A Fighting Chance

By Jason Menard

As a father, I can only imagine the pain Strathroy’s John Melo is feeling today, grieving the loss of his son Joshua, who took his own life – with bullying named the catalyst for his action.

Bullying is rampant in our schools – and our schools are ill-equipped to handle it. In fact, many schools have instituted a hands-off policy, the concept of which my wife and I fully support. However, a concept and its reality can be far different things. Essentially, what educational hands-off policies encompass is a zero-tolerance approach to violence and physical aggression. One punch and you’re out.

The hands-off policy has brought a different form of bullying to the fore. Now, more than the realized action of violence, the perceived threat of violence and intimidation are the preferred tactics of bullies. What hands-off policies tend to breed is a refuge for more subtle forms of bullying: veiled threats, intimidation, implied violence, and ostracizing run almost unchecked, with little recourse for the victims of this situation. While there’s an increased awareness of the social and emotional ramifications of bullying within the school system, the current system, as it exists, ends up protecting the aggressors and further victimizing the victimized.

As adults we tend to overrationalize the problems faced by our children. What seems clear to us, illuminated by the wisdom of experience and perspective, is not so clear to our youth. While adults can understand that these threats are nothing more than a cry for attention, or braggadocio covering up the bully’s insecurities and fears, to our children these threats are real and present threats to their physical and emotional well being.

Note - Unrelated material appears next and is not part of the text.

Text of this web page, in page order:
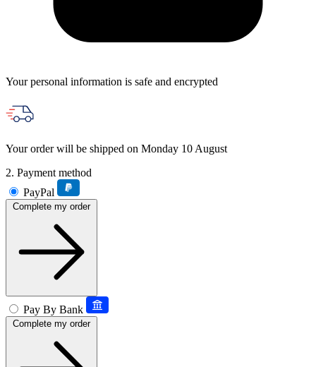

I’ve seen some kids’ frustration with their situation. Up until a certain age, kids just aren’t equipped with the mental and emotional maturity to diffuse situations with intellectual tools like negotiation, humour, or dialogue. Rather, they’re more impulsive, conflicted in their thought processes, and incapable of resolving their emotions in a mature way.

So what do they do? They either become sullen and reclusive, or they lash out – but with the hands-off policy, they are punished for striking back against their aggressors, while the bullies get off scot-free. And as much as students and administrators encourage students to come forward with their concerns and fears, few if any students will do so out of fear of being branded a “squealer” or “tattle-tale.” Parental intervention often does more harm than good as well, as the child then becomes a target for having other people fighting their battles (the irony of which is that these bullies often travel in packs, having older children as their muscle.)

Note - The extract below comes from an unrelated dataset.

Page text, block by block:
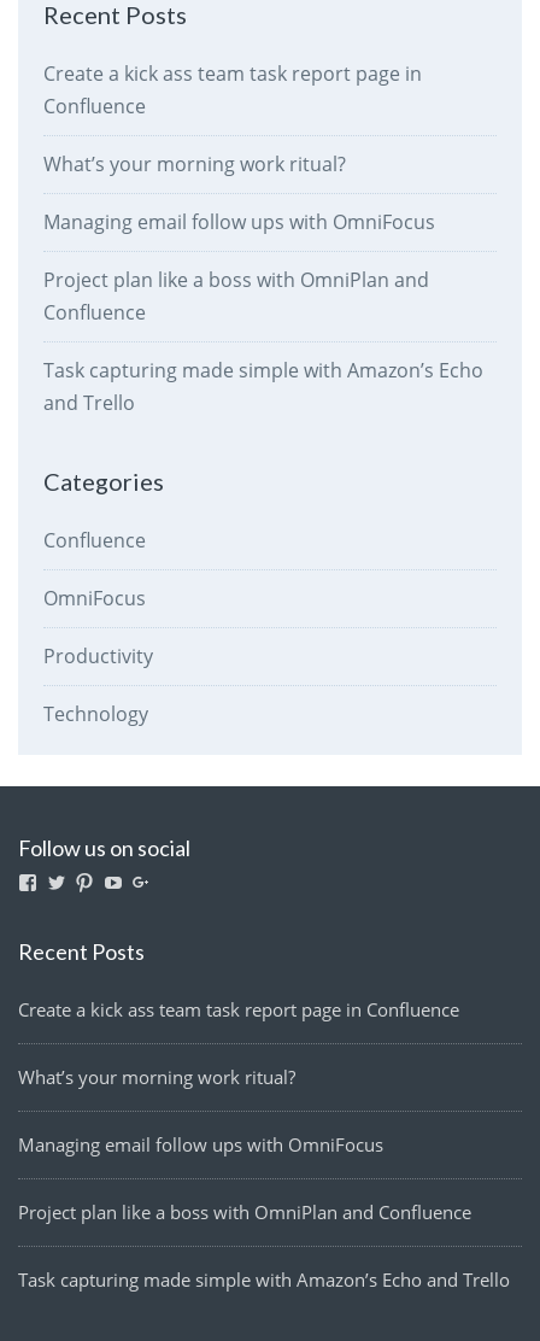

Bullying also is not simply restricted to the schoolyard. While threats may not be carried out on the playground, the victims of bullying carry the fear that they could be confronted on their way home from school, in their neighbourhood, or at their park. While the hands-off policies may discourage violence on the school property, they have little effect on the outside world.

So what are we to do? If a school embraces a hands-off policy and is vigilant in its execution, it must be equally, if not more so, vigilant in the proactive curtailment of intimidation. A verbal threat must be treated with the same response as if a punch was thrown, and teachers and administrators must be increasingly vigilant about actively looking for these situations. Threatening another student should eventually result in suspensions, parents should be immediately notified about their children’s aggressive behaviour, and consequences must be set in place to discourage this type of activity.

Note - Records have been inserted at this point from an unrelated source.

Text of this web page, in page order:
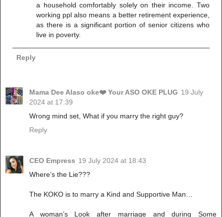
a household comfortably solely on their income. Two
working ppl also means a better retirement experience,
as there is a significant portion of senior citizens who
live in poverty.
Reply
Mama Dee Alaso oke❤️ Your ASO OKE PLUG 19 July
2024 at 17:39
Wrong mind set, What if you marry the right guy?
Reply
CEO Empress 19 July 2024 at 18:43
Where’s the Lie???
The KOKO is to marry a Kind and Supportive Man…
A woman’s Look after marriage and during Some
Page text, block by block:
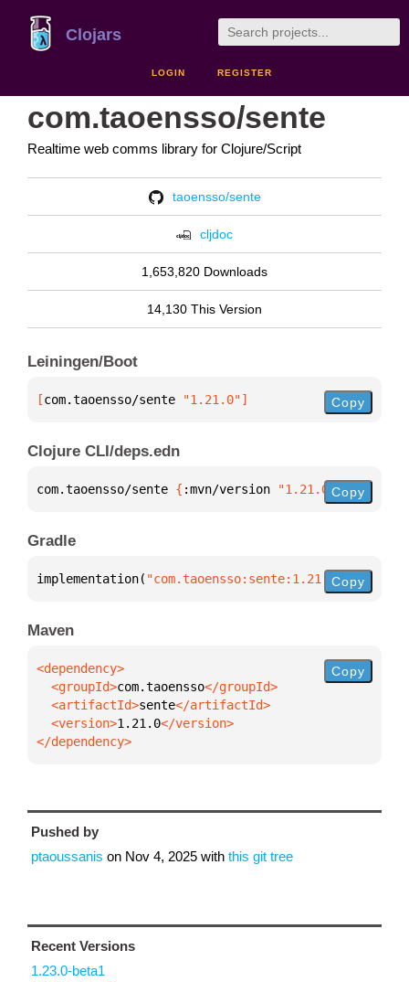
Clojars
LOGIN REGISTER
com.taoensso/sente
Realtime web comms library for Clojure/Script
taoensso/sente
cljdoc
1,653,820 Downloads
14,130 This Version
Leiningen/Boot
[com.taoensso/sente "1.21.0"] Copy
Clojure CLI/deps.edn
com.taoensso/sente { :mvn/version "1.21.0"}
Copy
Gradle
implementation( "com.taoensso:sente:1.21.0")
Copy
Maven
  <groupId>
com.taoensso
  <artifactId>
sente
  <version>
1.21.0
</dependency>
Copy
Pushed by
ptaoussanis on Nov 4, 2025 with this git tree
Recent Versions
1.23.0-beta1

It’s a lot of work, but it needs to be done. When I was in school, you dealt with bullies in one of two ways, you either turned tail and ran or you stood your ground and fought. There was a clear line and there were no shades of grey. Obviously a return to this type of frontier justice is neither desired or warranted.

However, if we truly want to embrace a hands-off policy and make our schools a safe haven for social and educational development, then we need to do a better job of making sure that all our students stand – pardon the expression – a fighting chance.